# Two subs (one sub wireless question)



## chashint (Jan 12, 2011)

(Hi mods, not sure where this question should be posted)

I have been thinking that my LFM1 Plus subwoofer might like a friend to play with.
I like down firing subs so the PC-2000, Ultra-X12, and VTF-2 would be the front runners.
My AVR has a single subwoofer output so I would 'Y' it to the subs.
The kicker is one of the two subs would require a wireless connection.

Primary question is, has anyone operated two subs with one of them operating with a wireless connection ??
Any time lag issues between subs or the speaker integration ??
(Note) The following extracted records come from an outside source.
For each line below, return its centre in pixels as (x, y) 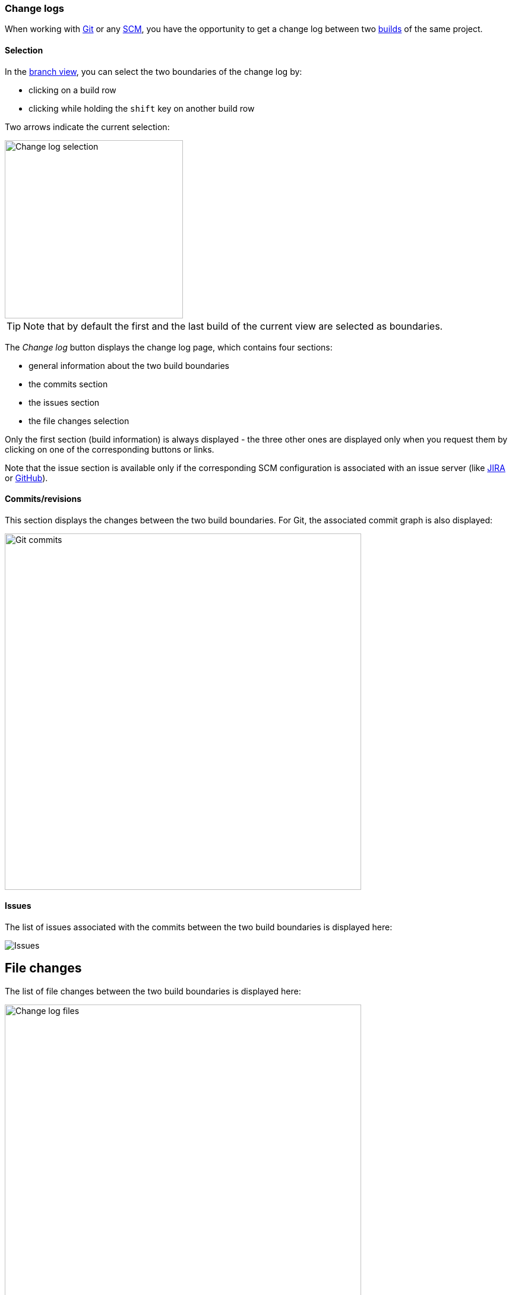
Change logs (34, 8)
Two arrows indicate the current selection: (87, 127)
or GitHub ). (26, 478)
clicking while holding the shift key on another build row (142, 108)
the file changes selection (79, 421)
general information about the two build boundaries (129, 365)
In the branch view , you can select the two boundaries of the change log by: (154, 71)
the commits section (68, 384)

Does anyone use the wireless adapter offered by Outlaw or SVS ?
Which adapter is better or are they equal ?
Is there a better one than either of those ?


----------



## tonyvdb (Sep 5, 2007)

In the past wireless introduced a slight delay. In not sure if this has been resolved or not. Given you only have one sub out and are unable to adjust for the delay I wonder how that would work?


----------



## chashint (Jan 12, 2011)

Me too.
I had hopes that there were some wireless users, but it must not be a popular option here.
Thought about asking in the other forum, but never got around to it.


----------



## tonyvdb (Sep 5, 2007)

Maybe send off a message to SVS and see what they have to say.


----------